* Action item *
Leave out the pictures and reproduce all of the data exactly.

* Material to process *

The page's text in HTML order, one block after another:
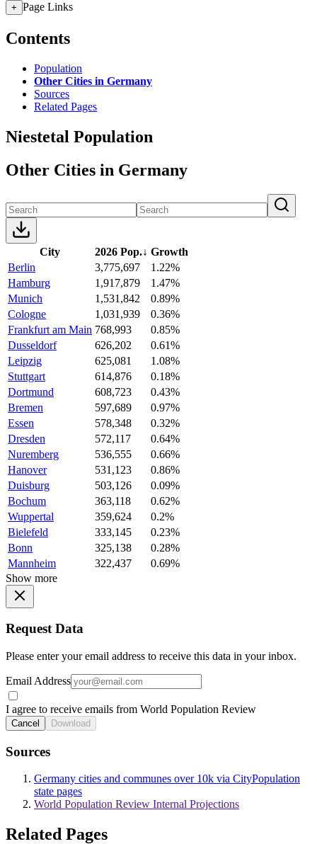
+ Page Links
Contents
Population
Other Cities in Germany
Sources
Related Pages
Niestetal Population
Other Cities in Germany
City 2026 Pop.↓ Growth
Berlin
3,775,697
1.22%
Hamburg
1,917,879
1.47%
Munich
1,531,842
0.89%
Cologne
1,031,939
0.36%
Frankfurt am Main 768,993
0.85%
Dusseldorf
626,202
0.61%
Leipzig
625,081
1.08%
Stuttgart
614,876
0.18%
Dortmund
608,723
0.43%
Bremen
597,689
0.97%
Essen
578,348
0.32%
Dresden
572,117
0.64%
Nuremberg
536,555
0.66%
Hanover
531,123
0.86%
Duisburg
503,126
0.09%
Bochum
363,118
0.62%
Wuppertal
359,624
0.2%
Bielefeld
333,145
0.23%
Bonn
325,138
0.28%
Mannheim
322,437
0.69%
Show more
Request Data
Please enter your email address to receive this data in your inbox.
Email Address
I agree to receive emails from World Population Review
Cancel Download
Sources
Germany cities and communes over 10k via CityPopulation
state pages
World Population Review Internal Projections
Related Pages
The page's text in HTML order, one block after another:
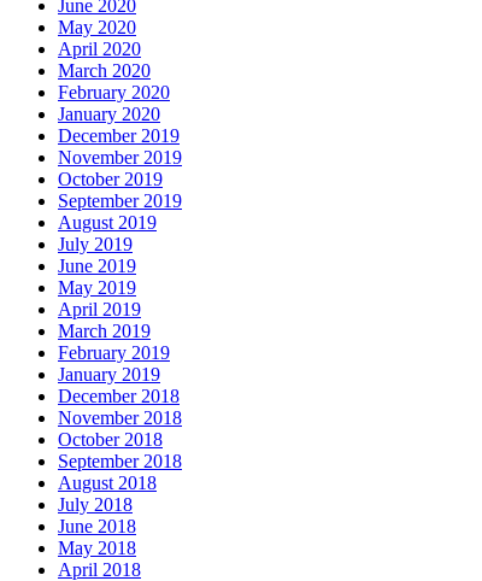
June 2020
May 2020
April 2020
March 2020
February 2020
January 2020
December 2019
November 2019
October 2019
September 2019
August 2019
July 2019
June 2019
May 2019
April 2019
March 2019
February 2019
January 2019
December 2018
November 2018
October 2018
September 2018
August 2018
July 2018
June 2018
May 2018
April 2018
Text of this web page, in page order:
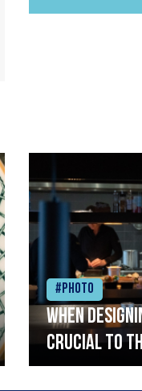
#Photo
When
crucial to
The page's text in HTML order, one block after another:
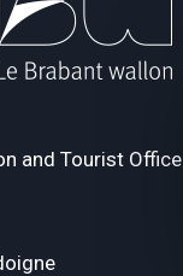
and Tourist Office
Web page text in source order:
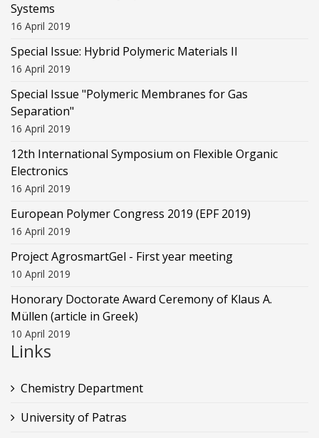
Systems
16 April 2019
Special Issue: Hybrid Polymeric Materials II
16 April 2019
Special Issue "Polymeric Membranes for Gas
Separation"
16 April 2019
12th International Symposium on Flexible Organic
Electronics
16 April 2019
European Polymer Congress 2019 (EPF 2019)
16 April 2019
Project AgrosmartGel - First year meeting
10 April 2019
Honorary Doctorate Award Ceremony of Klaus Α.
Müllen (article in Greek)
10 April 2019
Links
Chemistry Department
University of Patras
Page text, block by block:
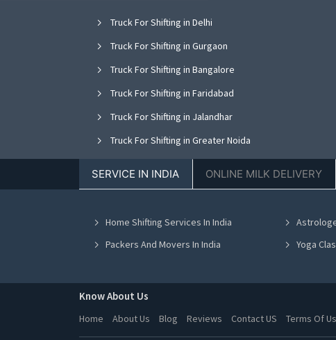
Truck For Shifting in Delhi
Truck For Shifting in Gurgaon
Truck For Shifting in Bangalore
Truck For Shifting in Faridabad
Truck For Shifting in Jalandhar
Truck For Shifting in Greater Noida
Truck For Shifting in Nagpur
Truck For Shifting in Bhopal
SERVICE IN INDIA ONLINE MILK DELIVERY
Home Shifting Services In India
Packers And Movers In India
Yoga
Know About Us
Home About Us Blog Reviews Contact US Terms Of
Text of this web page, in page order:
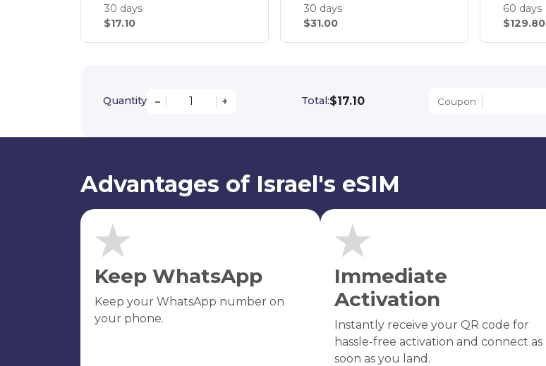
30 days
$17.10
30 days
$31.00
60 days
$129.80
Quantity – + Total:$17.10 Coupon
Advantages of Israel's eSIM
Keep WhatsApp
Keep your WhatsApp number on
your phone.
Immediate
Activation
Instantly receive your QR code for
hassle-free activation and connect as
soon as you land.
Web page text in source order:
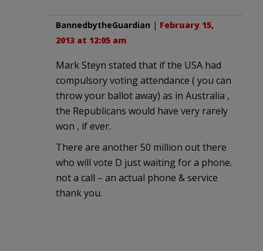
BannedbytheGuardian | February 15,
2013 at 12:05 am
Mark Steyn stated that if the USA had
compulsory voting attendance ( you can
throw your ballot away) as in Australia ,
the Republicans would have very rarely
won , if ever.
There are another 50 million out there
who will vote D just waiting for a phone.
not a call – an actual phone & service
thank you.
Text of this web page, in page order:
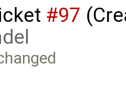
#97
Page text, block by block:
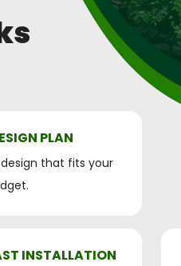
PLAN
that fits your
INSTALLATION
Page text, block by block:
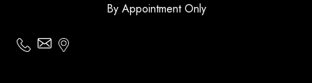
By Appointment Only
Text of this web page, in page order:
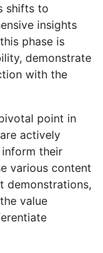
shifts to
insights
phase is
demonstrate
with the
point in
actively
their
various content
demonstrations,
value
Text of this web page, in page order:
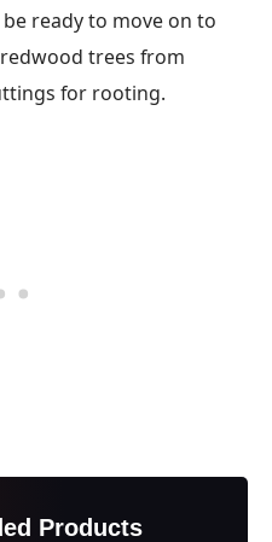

* Solution *
The page's text in HTML order, one block after another:
+ Page Links
Contents
Population
Other Cities in Germany
Sources
Related Pages
Niestetal Population
Other Cities in Germany
City 2026 Pop.↓ Growth
Berlin
3,775,697
1.22%
Hamburg
1,917,879
1.47%
Munich
1,531,842
0.89%
Cologne
1,031,939
0.36%
Frankfurt am Main 768,993
0.85%
Dusseldorf
626,202
0.61%
Leipzig
625,081
1.08%
Stuttgart
614,876
0.18%
Dortmund
608,723
0.43%
Bremen
597,689
0.97%
Essen
578,348
0.32%
Dresden
572,117
0.64%
Nuremberg
536,555
0.66%
Hanover
531,123
0.86%
Duisburg
503,126
0.09%
Bochum
363,118
0.62%
Wuppertal
359,624
0.2%
Bielefeld
333,145
0.23%
Bonn
325,138
0.28%
Mannheim
322,437
0.69%
Show more
Request Data
Please enter your email address to receive this data in your inbox.
Email Address
I agree to receive emails from World Population Review
Cancel Download
Sources
Germany cities and communes over 10k via CityPopulation
state pages
World Population Review Internal Projections
Related Pages
The page's text in HTML order, one block after another:
June 2020
May 2020
April 2020
March 2020
February 2020
January 2020
December 2019
November 2019
October 2019
September 2019
August 2019
July 2019
June 2019
May 2019
April 2019
March 2019
February 2019
January 2019
December 2018
November 2018
October 2018
September 2018
August 2018
July 2018
June 2018
May 2018
April 2018
Text of this web page, in page order:
#Photo
When
crucial to
The page's text in HTML order, one block after another:
and Tourist Office
Web page text in source order:
Systems
16 April 2019
Special Issue: Hybrid Polymeric Materials II
16 April 2019
Special Issue "Polymeric Membranes for Gas
Separation"
16 April 2019
12th International Symposium on Flexible Organic
Electronics
16 April 2019
European Polymer Congress 2019 (EPF 2019)
16 April 2019
Project AgrosmartGel - First year meeting
10 April 2019
Honorary Doctorate Award Ceremony of Klaus Α.
Müllen (article in Greek)
10 April 2019
Links
Chemistry Department
University of Patras
Page text, block by block:
Truck For Shifting in Delhi
Truck For Shifting in Gurgaon
Truck For Shifting in Bangalore
Truck For Shifting in Faridabad
Truck For Shifting in Jalandhar
Truck For Shifting in Greater Noida
Truck For Shifting in Nagpur
Truck For Shifting in Bhopal
SERVICE IN INDIA ONLINE MILK DELIVERY
Home Shifting Services In India
Packers And Movers In India
Yoga
Know About Us
Home About Us Blog Reviews Contact US Terms Of
Text of this web page, in page order:
30 days
$17.10
30 days
$31.00
60 days
$129.80
Quantity – + Total:$17.10 Coupon
Advantages of Israel's eSIM
Keep WhatsApp
Keep your WhatsApp number on
your phone.
Immediate
Activation
Instantly receive your QR code for
hassle-free activation and connect as
soon as you land.
Web page text in source order:
BannedbytheGuardian | February 15,
2013 at 12:05 am
Mark Steyn stated that if the USA had
compulsory voting attendance ( you can
throw your ballot away) as in Australia ,
the Republicans would have very rarely
won , if ever.
There are another 50 million out there
who will vote D just waiting for a phone.
not a call – an actual phone & service
thank you.
Text of this web page, in page order:
#97
Page text, block by block:
PLAN
that fits your
INSTALLATION
Page text, block by block:
By Appointment Only
Text of this web page, in page order:
shifts to
insights
phase is
demonstrate
with the
point in
actively
their
various content
demonstrations,
value
Text of this web page, in page order:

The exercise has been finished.